● **Work instructions**
Omit all images, then repeat exactly the lines below from the one containing "Feb 24 2021" through the one containing "significant growth in the near future.", both ends included.

● **Input data**

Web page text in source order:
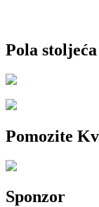
Pola
Pomozite
Sponzor
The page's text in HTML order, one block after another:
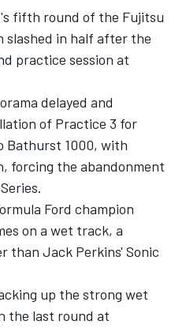
fifth round of the Fujitsu
slashed in half after the
practice session at
delayed and
of Practice 3 for
Bathurst 1000, with
forcing the abandonment
Ford champion
on a wet track, a
than Jack Perkins' Sonic
up the strong wet
the last round at
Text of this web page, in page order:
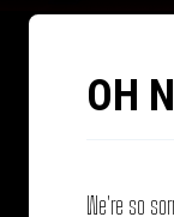
OH
We're so
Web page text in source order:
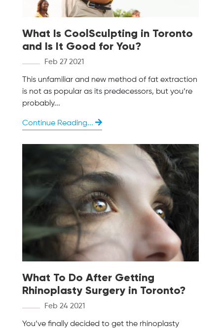
What Is CoolSculpting in Toronto
and Is It Good for You?
Feb 27 2021
This unfamiliar and new method of fat extraction
is not as popular as its predecessors, but you’re
probably...
Continue Reading...
What To Do After Getting
Rhinoplasty Surgery in Toronto?
Feb 24 2021
You’ve finally decided to get the rhinoplasty
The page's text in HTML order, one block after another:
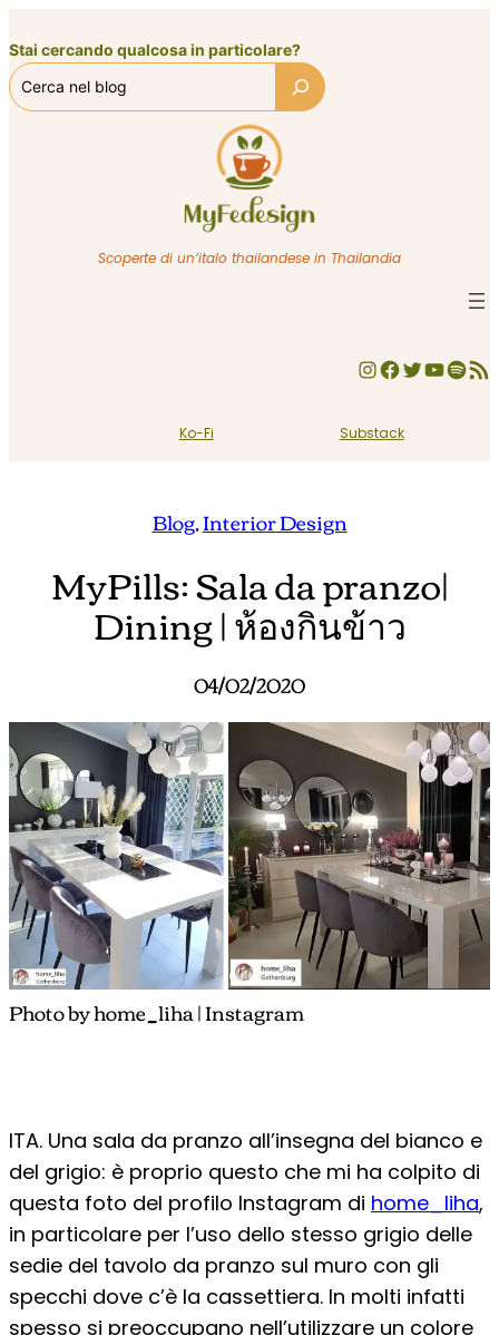
al
contenuto
Stai cercando qualcosa in particolare?
Scoperte di un’italo thailandese in Thailandia
InstagramFacebook Twitter YouTube Spotify Feed RSS
Ko-Fi Substack
Blog, Interior Design
MyPills: Sala da pranzo|
Dining | ห้องกินข้าว
04/02/2020
Photo by home_liha | Instagram
ITA. Una sala da pranzo all’insegna del bianco e
del grigio: è proprio questo che mi ha colpito di
questa foto del profilo Instagram di home_liha,
in particolare per l’uso dello stesso grigio delle
sedie del tavolo da pranzo sul muro con gli
specchi dove c’è la cassettiera. In molti infatti
spesso si preoccupano nell’utilizzare un colore
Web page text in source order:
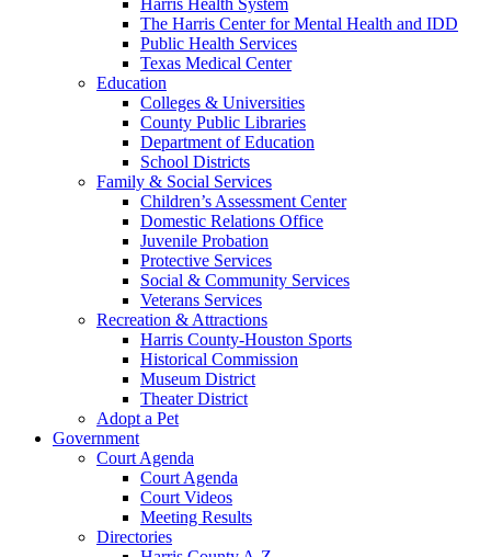
The Harris Center for Mental Health and IDD
Public Health Services
Texas Medical Center
Education
Colleges & Universities
County Public Libraries
Department of Education
School Districts
Family & Social Services
Children’s Assessment Center
Domestic Relations Office
Juvenile Probation
Protective Services
Social & Community Services
Veterans Services
Recreation & Attractions
Harris County-Houston Sports
Historical Commission
Museum District
Theater District
Adopt a Pet
Government
Court Agenda
Court Agenda
Court Videos
Meeting Results
Directories
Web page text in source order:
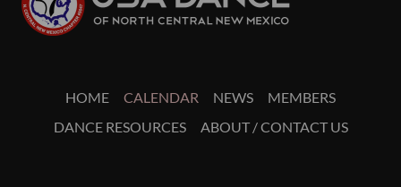
HOME CALENDAR NEWS
MEMBERS
DANCE RESOURCES
ABOUT / CONTACT US
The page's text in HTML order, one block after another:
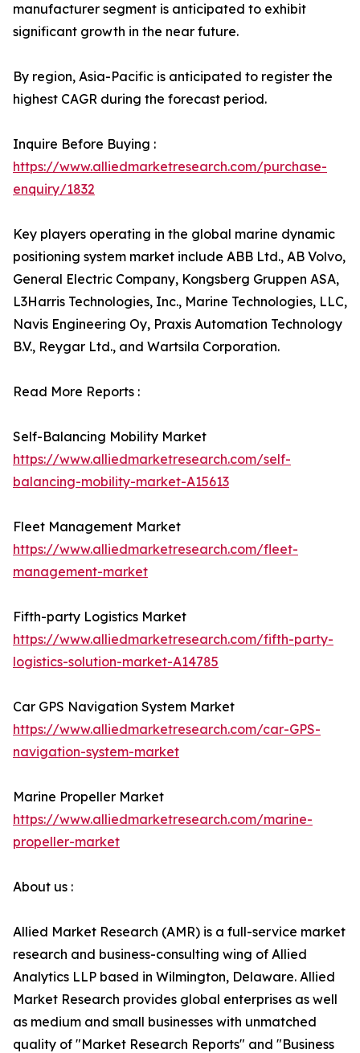
manufacturer segment is anticipated to exhibit
significant growth in the near future.
By region, Asia-Pacific is anticipated to register the
highest CAGR during the forecast period.
Inquire Before Buying :
https://www.alliedmarketresearch.com/purchase-
enquiry/1832
Key players operating in the global marine dynamic
positioning system market include ABB Ltd., AB Volvo,
General Electric Company, Kongsberg Gruppen ASA,
L3Harris Technologies, Inc., Marine Technologies, LLC,
Navis Engineering Oy, Praxis Automation Technology
B.V., Reygar Ltd., and Wartsila Corporation.
Read More Reports :
Self-Balancing Mobility Market
https://www.alliedmarketresearch.com/self-
balancing-mobility-market-A15613
Fleet Management Market
https://www.alliedmarketresearch.com/fleet-
management-market
Fifth-party Logistics Market
https://www.alliedmarketresearch.com/fifth-party-
logistics-solution-market-A14785
Car GPS Navigation System Market
https://www.alliedmarketresearch.com/car-GPS-
navigation-system-market
Marine Propeller Market
https://www.alliedmarketresearch.com/marine-
propeller-market
About us :
Allied Market Research (AMR) is a full-service market
research and business-consulting wing of Allied
Analytics LLP based in Wilmington, Delaware. Allied
Market Research provides global enterprises as well
as medium and small businesses with unmatched
quality of "Market Research Reports" and "Business
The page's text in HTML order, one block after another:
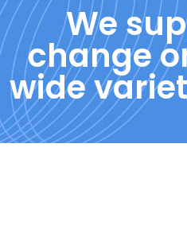
We
change
wide
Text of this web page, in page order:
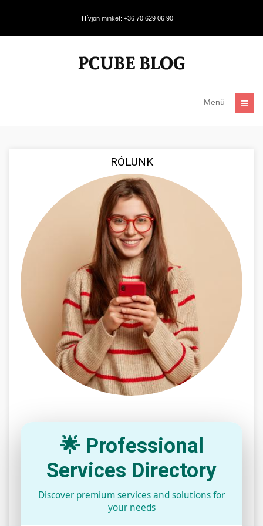
Hívjon minket: +36 70 629 06 90
Menü
RÓLUNK
🌟 Professional
Services Directory
Discover premium services and solutions for
your needs
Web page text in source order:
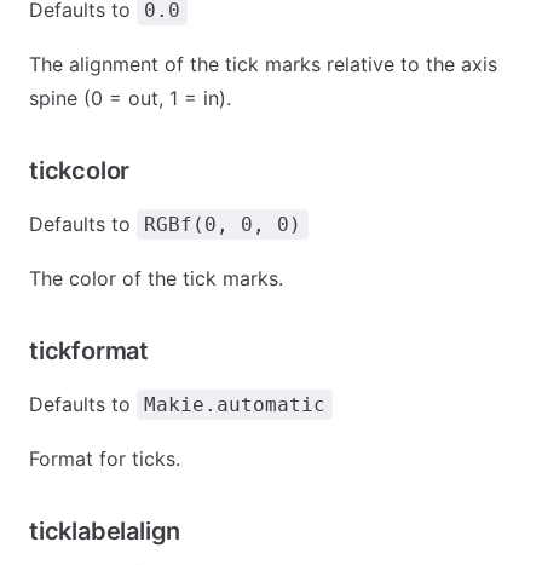
Defaults to 0.0
The alignment of the tick marks relative to the axis
spine (0 = out, 1 = in).
tickcolor
Defaults to RGBf(0, 0, 0)
The color of the tick marks.
tickformat
Defaults to Makie.automatic
Format for ticks.
ticklabelalign
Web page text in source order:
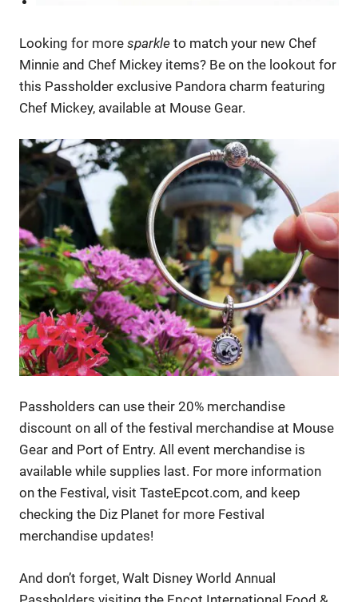
Looking for more sparkle to match your new Chef
Minnie and Chef Mickey items? Be on the lookout for
this Passholder exclusive Pandora charm featuring
Chef Mickey, available at Mouse Gear.
Passholders can use their 20% merchandise
discount on all of the festival merchandise at Mouse
Gear and Port of Entry. All event merchandise is
available while supplies last. For more information
on the Festival, visit TasteEpcot.com, and keep
checking the Diz Planet for more Festival
merchandise updates!
And don’t forget, Walt Disney World Annual
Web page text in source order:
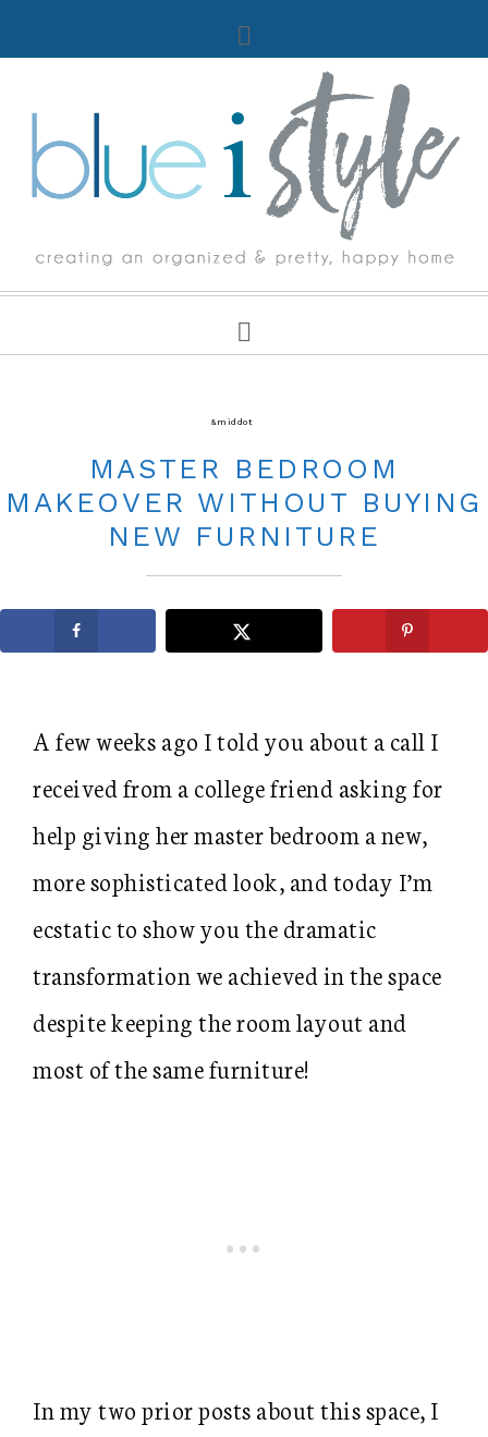
&middot
MASTER BEDROOM
MAKEOVER WITHOUT BUYING
NEW FURNITURE
A few weeks ago I told you about a call I
received from a college friend asking for
help giving her master bedroom a new,
more sophisticated look, and today I’m
ecstatic to show you the dramatic
transformation we achieved in the space
despite keeping the room layout and
most of the same furniture!
In my two prior posts about this space, I

● **Response to the task**
Feb 24 2021
You’ve finally decided to get the rhinoplasty
The page's text in HTML order, one block after another:
al
contenuto
Stai cercando qualcosa in particolare?
Scoperte di un’italo thailandese in Thailandia
InstagramFacebook Twitter YouTube Spotify Feed RSS
Ko-Fi Substack
Blog, Interior Design
MyPills: Sala da pranzo|
Dining | ห้องกินข้าว
04/02/2020
Photo by home_liha | Instagram
ITA. Una sala da pranzo all’insegna del bianco e
del grigio: è proprio questo che mi ha colpito di
questa foto del profilo Instagram di home_liha,
in particolare per l’uso dello stesso grigio delle
sedie del tavolo da pranzo sul muro con gli
specchi dove c’è la cassettiera. In molti infatti
spesso si preoccupano nell’utilizzare un colore
Web page text in source order:
The Harris Center for Mental Health and IDD
Public Health Services
Texas Medical Center
Education
Colleges & Universities
County Public Libraries
Department of Education
School Districts
Family & Social Services
Children’s Assessment Center
Domestic Relations Office
Juvenile Probation
Protective Services
Social & Community Services
Veterans Services
Recreation & Attractions
Harris County-Houston Sports
Historical Commission
Museum District
Theater District
Adopt a Pet
Government
Court Agenda
Court Agenda
Court Videos
Meeting Results
Directories
Web page text in source order:
HOME CALENDAR NEWS
MEMBERS
DANCE RESOURCES
ABOUT / CONTACT US
The page's text in HTML order, one block after another:
manufacturer segment is anticipated to exhibit
significant growth in the near future.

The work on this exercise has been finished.